WHAT YOU ARE ASKED TO DO: After locating the line that contains "მე-6 ნაწილით მიმდინარეობს." in the listing below, write out that line and every following line exactly, with no other output.

DATA FOR ANALYSIS:
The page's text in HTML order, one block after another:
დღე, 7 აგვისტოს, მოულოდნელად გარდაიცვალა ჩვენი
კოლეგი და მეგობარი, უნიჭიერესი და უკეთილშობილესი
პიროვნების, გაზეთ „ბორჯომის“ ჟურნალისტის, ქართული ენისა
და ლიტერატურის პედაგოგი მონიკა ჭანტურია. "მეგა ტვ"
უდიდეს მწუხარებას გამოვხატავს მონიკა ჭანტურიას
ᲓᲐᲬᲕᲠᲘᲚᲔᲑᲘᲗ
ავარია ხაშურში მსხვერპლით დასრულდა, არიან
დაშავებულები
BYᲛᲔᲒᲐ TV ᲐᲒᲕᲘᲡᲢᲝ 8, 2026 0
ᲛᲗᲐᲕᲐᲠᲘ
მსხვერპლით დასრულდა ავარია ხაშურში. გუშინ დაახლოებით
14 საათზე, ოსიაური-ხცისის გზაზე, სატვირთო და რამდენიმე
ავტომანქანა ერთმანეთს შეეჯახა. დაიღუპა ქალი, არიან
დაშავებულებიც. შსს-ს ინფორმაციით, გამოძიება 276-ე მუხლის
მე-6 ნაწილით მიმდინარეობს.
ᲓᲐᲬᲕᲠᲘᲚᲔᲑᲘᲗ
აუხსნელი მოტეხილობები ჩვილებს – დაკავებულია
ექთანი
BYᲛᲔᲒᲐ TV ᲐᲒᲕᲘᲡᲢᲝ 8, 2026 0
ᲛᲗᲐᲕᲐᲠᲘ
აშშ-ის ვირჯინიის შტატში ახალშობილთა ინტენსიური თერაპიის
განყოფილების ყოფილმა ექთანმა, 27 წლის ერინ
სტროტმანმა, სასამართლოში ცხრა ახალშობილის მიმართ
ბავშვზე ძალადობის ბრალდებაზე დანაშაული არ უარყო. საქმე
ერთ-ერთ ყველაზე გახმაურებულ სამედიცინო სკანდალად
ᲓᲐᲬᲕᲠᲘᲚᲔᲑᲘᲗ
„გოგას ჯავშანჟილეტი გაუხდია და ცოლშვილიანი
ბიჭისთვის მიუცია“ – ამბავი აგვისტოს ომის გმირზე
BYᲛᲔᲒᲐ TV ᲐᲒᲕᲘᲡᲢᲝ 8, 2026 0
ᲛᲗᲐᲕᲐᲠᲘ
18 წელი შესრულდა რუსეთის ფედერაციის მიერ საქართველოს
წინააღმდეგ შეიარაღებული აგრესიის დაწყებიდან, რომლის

WORKED SOLUTION:
მე-6 ნაწილით მიმდინარეობს.
ᲓᲐᲬᲕᲠᲘᲚᲔᲑᲘᲗ
აუხსნელი მოტეხილობები ჩვილებს – დაკავებულია
ექთანი
BYᲛᲔᲒᲐ TV ᲐᲒᲕᲘᲡᲢᲝ 8, 2026 0
ᲛᲗᲐᲕᲐᲠᲘ
აშშ-ის ვირჯინიის შტატში ახალშობილთა ინტენსიური თერაპიის
განყოფილების ყოფილმა ექთანმა, 27 წლის ერინ
სტროტმანმა, სასამართლოში ცხრა ახალშობილის მიმართ
ბავშვზე ძალადობის ბრალდებაზე დანაშაული არ უარყო. საქმე
ერთ-ერთ ყველაზე გახმაურებულ სამედიცინო სკანდალად
ᲓᲐᲬᲕᲠᲘᲚᲔᲑᲘᲗ
„გოგას ჯავშანჟილეტი გაუხდია და ცოლშვილიანი
ბიჭისთვის მიუცია“ – ამბავი აგვისტოს ომის გმირზე
BYᲛᲔᲒᲐ TV ᲐᲒᲕᲘᲡᲢᲝ 8, 2026 0
ᲛᲗᲐᲕᲐᲠᲘ
18 წელი შესრულდა რუსეთის ფედერაციის მიერ საქართველოს
წინააღმდეგ შეიარაღებული აგრესიის დაწყებიდან, რომლის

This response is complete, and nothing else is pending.